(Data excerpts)
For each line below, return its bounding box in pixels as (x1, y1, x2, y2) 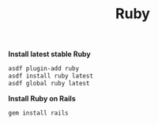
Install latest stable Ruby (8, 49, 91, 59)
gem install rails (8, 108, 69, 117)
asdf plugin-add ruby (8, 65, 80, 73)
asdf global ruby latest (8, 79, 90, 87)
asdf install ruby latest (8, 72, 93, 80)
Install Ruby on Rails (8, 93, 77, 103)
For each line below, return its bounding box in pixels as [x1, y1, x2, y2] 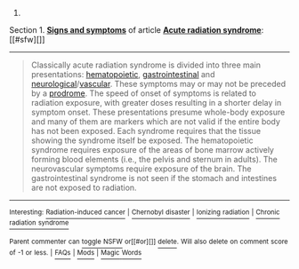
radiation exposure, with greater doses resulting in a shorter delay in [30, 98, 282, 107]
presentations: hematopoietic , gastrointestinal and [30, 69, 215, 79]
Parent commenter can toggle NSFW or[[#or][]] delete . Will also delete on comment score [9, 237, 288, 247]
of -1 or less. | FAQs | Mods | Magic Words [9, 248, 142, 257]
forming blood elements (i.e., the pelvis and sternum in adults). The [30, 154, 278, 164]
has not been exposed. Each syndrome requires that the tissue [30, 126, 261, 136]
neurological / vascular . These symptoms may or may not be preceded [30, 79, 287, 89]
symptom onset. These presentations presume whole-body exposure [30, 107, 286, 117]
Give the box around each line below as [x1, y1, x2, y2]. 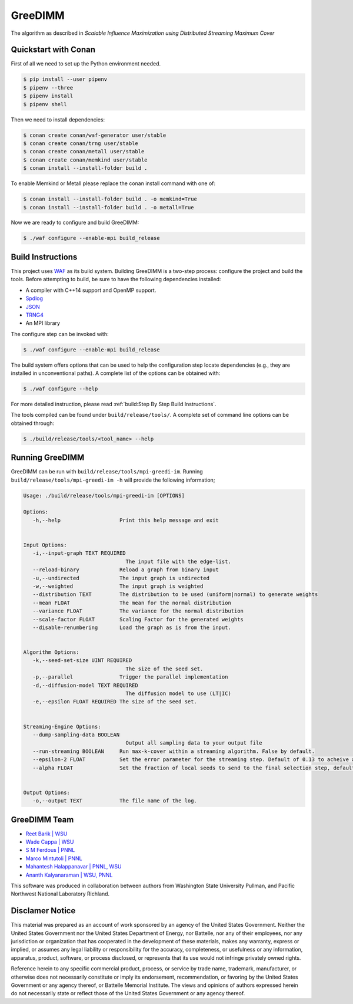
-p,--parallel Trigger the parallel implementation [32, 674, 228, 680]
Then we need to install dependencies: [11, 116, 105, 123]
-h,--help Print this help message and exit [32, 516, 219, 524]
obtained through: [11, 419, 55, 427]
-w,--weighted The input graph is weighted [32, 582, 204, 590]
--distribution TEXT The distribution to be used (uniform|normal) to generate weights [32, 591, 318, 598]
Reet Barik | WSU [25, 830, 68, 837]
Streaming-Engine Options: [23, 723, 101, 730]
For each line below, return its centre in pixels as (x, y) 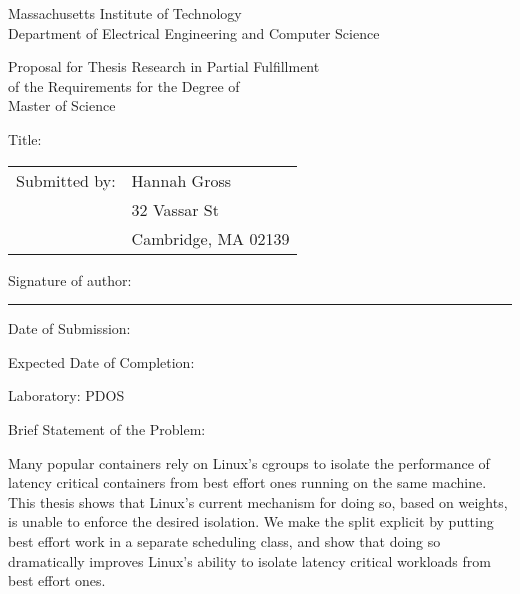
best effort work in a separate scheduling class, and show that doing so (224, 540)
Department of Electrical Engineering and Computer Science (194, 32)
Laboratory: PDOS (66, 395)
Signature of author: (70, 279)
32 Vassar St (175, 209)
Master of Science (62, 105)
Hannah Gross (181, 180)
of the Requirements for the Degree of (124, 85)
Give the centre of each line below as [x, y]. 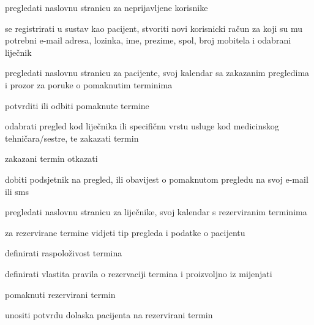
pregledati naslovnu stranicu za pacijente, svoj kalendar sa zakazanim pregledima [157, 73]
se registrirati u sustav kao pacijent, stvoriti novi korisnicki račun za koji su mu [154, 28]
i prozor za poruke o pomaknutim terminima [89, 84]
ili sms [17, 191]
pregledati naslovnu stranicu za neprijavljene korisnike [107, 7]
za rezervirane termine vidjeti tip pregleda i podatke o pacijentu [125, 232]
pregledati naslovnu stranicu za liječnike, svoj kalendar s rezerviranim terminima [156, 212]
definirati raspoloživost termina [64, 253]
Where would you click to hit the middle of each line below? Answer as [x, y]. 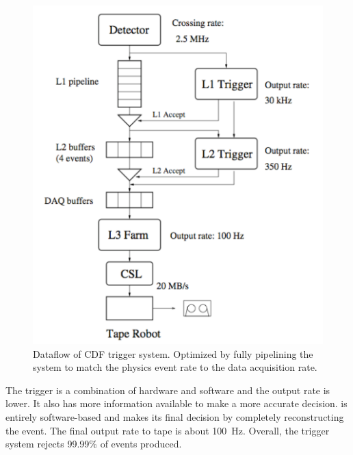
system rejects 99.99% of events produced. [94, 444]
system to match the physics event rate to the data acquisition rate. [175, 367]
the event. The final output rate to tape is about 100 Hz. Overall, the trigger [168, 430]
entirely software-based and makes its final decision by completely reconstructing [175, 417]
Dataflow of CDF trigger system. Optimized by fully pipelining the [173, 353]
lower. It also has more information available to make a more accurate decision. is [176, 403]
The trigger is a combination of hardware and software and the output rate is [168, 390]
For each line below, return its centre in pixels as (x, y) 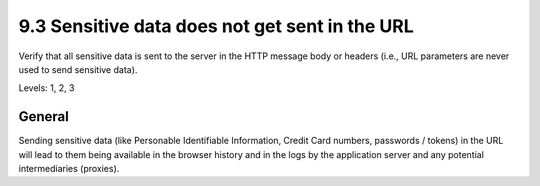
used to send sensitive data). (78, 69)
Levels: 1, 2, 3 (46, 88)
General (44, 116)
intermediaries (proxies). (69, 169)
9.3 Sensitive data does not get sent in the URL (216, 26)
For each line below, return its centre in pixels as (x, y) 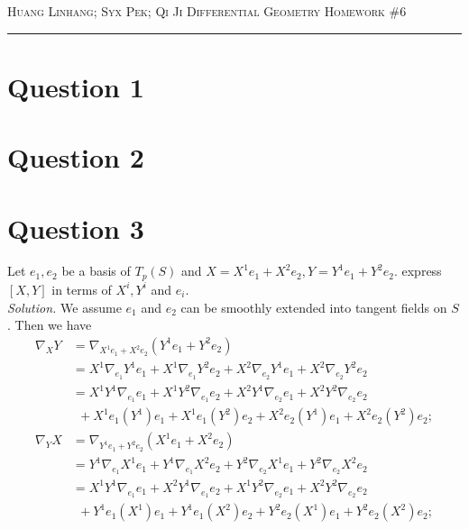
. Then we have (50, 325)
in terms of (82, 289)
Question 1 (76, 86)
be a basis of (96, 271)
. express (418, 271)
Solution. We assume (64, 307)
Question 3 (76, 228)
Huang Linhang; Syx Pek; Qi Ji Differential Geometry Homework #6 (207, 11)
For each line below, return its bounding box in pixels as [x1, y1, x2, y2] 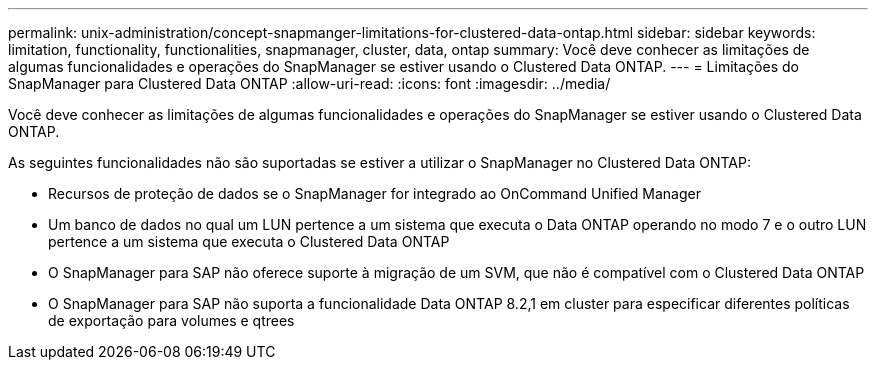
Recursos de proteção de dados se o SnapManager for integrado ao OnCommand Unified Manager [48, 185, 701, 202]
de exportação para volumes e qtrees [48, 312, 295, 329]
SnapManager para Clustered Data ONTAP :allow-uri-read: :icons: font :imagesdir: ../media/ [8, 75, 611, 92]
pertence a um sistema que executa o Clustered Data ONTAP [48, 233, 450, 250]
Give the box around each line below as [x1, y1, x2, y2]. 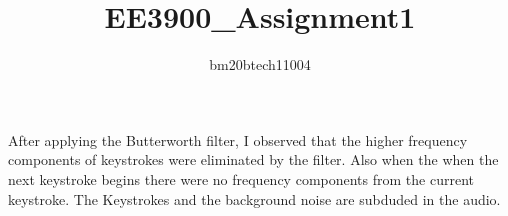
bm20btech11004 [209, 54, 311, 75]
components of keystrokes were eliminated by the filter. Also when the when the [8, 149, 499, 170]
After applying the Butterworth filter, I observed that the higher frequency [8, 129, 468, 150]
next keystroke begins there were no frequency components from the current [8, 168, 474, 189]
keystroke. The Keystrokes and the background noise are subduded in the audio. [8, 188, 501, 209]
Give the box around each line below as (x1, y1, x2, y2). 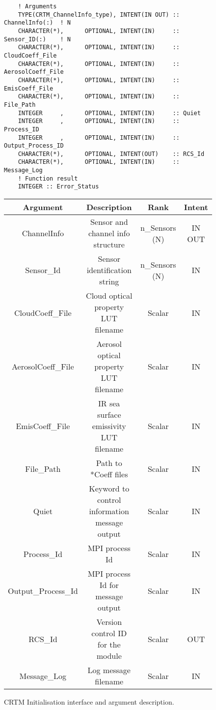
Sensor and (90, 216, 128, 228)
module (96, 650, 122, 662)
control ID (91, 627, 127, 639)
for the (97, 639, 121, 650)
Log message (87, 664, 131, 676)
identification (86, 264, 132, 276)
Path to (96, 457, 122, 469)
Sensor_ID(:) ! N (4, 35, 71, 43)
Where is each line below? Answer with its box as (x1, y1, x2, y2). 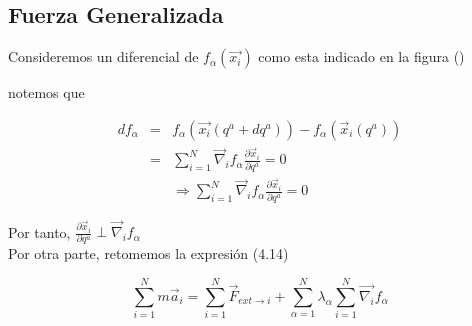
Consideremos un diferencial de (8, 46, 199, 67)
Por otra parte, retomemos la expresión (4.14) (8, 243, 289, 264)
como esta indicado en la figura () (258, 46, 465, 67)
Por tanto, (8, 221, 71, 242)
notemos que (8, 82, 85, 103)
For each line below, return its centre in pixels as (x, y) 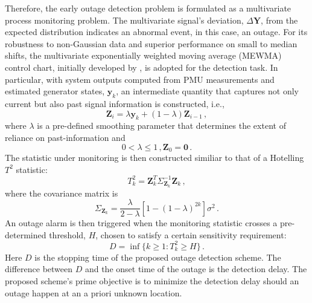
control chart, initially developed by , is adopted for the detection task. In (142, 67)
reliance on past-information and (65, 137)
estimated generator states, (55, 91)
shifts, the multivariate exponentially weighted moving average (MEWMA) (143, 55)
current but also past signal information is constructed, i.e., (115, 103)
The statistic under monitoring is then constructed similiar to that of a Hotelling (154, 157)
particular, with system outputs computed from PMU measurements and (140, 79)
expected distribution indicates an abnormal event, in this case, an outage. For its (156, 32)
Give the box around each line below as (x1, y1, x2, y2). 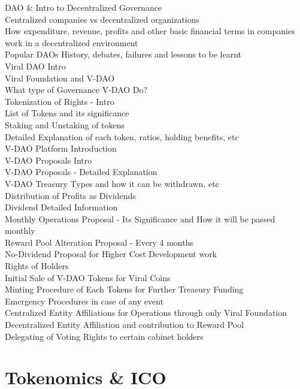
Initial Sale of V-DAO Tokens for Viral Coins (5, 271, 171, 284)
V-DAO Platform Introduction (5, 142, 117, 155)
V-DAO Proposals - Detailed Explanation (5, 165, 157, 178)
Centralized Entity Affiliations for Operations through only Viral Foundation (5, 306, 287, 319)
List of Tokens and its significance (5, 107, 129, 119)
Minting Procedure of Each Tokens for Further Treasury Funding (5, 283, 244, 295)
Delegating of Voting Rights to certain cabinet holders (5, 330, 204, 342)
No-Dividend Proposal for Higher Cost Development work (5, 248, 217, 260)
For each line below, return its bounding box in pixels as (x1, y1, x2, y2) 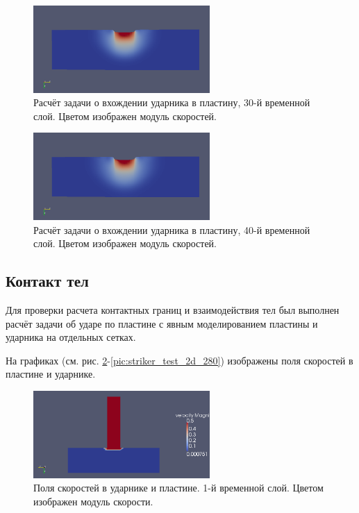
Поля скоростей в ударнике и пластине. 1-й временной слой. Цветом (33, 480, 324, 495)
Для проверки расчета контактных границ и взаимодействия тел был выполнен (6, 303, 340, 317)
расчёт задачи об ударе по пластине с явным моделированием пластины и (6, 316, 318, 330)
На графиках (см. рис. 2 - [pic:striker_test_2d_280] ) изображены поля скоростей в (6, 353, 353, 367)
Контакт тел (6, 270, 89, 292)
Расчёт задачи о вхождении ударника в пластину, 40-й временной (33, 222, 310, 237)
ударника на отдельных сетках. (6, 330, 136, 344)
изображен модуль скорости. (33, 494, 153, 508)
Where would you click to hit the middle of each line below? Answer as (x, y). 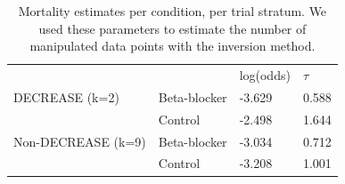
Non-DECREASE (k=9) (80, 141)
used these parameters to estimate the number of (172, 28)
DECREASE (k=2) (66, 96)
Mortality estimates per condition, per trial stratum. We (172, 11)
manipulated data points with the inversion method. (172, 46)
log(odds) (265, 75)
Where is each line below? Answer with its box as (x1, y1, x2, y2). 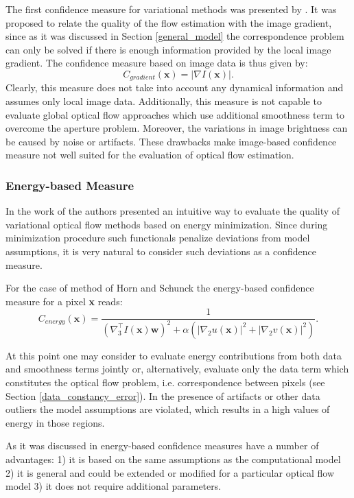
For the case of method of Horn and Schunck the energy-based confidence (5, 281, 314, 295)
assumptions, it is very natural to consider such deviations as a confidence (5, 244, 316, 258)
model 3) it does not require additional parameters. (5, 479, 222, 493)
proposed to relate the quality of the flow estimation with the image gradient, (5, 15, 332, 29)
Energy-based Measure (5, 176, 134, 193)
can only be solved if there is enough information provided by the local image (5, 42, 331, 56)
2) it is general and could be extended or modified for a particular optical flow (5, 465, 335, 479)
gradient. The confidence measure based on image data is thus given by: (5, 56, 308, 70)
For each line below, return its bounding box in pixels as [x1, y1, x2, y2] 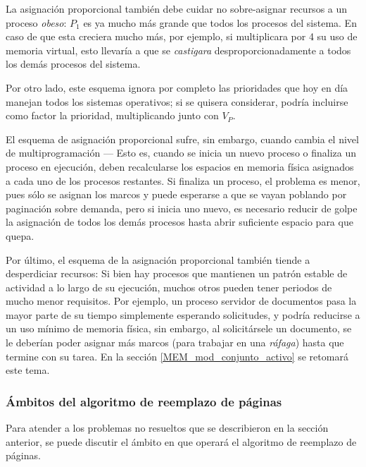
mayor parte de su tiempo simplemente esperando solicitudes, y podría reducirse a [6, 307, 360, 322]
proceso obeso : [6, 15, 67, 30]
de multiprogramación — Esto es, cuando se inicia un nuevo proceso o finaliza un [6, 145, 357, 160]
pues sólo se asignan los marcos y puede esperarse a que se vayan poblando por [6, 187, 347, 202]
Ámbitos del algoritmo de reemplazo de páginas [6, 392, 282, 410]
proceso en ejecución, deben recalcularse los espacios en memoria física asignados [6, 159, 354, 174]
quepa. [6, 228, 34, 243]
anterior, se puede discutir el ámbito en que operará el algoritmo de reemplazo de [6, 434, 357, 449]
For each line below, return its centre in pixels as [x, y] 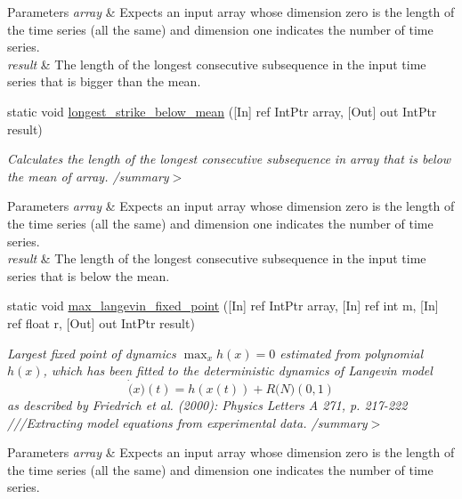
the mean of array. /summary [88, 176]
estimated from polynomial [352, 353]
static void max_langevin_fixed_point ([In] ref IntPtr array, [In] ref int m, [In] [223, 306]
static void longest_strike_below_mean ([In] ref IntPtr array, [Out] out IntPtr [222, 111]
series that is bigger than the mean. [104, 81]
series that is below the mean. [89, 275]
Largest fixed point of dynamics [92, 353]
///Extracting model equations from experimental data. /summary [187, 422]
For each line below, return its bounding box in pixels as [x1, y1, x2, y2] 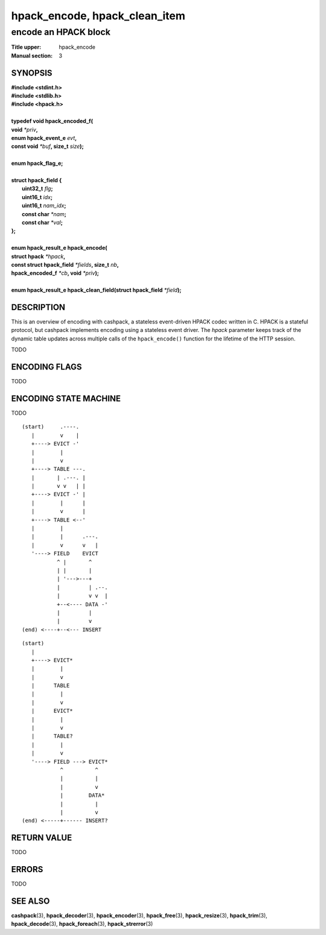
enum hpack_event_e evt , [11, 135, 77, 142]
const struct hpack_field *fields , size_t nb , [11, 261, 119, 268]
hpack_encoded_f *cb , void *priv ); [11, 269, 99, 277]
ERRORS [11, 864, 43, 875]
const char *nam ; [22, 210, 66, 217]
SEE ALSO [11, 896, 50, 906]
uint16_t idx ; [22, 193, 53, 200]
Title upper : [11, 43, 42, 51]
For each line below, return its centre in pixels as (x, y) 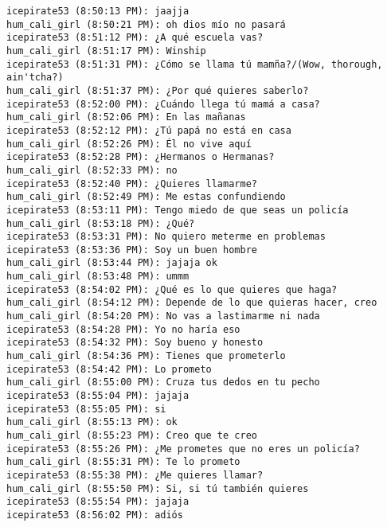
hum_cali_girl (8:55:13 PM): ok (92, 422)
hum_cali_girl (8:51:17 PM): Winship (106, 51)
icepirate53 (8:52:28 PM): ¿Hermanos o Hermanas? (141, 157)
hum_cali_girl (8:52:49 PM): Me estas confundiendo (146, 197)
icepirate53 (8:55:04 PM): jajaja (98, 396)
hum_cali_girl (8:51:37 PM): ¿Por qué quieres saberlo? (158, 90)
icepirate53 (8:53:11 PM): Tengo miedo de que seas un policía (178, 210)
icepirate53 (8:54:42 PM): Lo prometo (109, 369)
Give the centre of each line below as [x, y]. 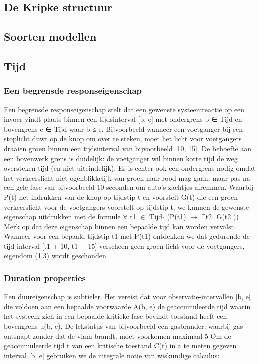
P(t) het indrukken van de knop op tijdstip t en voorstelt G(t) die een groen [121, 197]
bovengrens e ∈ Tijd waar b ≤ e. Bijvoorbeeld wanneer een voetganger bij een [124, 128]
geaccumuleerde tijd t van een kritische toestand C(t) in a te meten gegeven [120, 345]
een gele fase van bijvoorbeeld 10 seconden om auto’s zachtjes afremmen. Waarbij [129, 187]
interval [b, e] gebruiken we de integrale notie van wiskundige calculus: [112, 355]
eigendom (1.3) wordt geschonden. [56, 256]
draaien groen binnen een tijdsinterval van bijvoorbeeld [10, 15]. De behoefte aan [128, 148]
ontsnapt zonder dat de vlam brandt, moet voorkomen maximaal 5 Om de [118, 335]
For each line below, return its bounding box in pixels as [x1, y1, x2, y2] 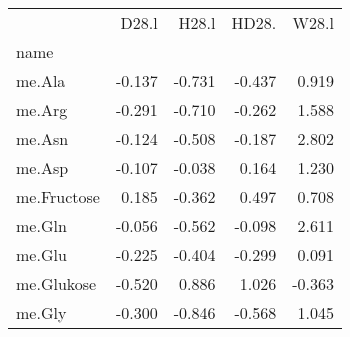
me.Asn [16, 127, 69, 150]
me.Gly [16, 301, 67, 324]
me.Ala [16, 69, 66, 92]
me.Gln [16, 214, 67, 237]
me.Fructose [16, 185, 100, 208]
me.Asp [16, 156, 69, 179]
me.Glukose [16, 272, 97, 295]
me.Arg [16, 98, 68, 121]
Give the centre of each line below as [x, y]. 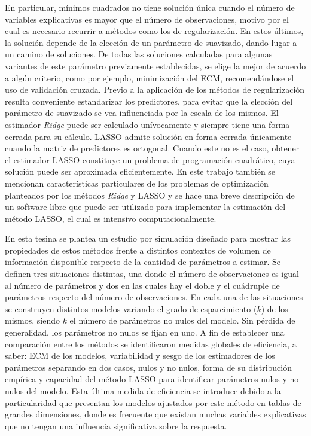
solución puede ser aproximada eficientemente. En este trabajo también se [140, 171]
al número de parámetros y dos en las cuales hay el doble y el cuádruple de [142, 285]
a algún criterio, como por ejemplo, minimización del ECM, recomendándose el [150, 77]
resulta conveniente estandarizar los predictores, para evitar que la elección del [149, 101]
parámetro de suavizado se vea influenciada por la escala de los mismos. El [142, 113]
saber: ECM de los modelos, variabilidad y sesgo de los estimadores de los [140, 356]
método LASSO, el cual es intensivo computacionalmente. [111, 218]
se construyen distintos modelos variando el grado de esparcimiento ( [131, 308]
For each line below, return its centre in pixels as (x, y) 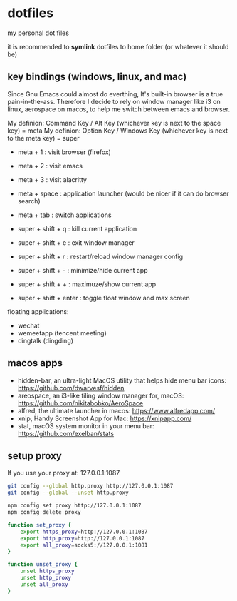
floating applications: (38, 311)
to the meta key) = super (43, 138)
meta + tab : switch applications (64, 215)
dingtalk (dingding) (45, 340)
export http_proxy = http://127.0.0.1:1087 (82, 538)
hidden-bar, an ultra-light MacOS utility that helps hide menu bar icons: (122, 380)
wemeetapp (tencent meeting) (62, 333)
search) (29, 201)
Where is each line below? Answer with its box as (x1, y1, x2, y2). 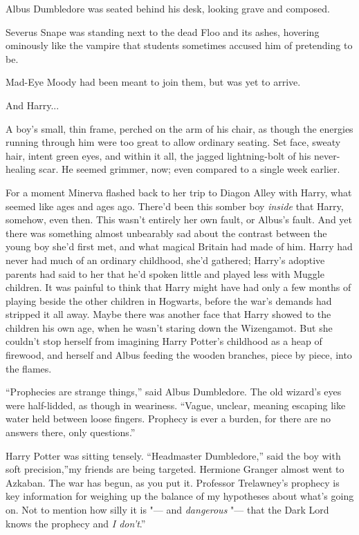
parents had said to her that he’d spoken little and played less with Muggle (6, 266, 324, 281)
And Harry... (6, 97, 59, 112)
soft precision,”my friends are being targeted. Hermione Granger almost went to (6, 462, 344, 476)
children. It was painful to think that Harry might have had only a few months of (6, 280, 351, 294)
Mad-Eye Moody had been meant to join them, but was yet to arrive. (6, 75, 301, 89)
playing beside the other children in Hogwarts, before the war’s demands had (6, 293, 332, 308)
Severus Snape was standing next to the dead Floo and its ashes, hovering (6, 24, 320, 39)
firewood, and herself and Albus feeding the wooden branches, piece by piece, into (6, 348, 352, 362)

TASK PROMPT
Above are the records; copy each line from them that includes the string "icons".

WORKED SOLUTION
SnapManager para Clustered Data ONTAP :allow-uri-read: :icons: font :imagesdir: ../media/ [8, 75, 611, 92]
hidden-bar, an ultra-light MacOS utility that helps hide menu bar icons: (122, 380)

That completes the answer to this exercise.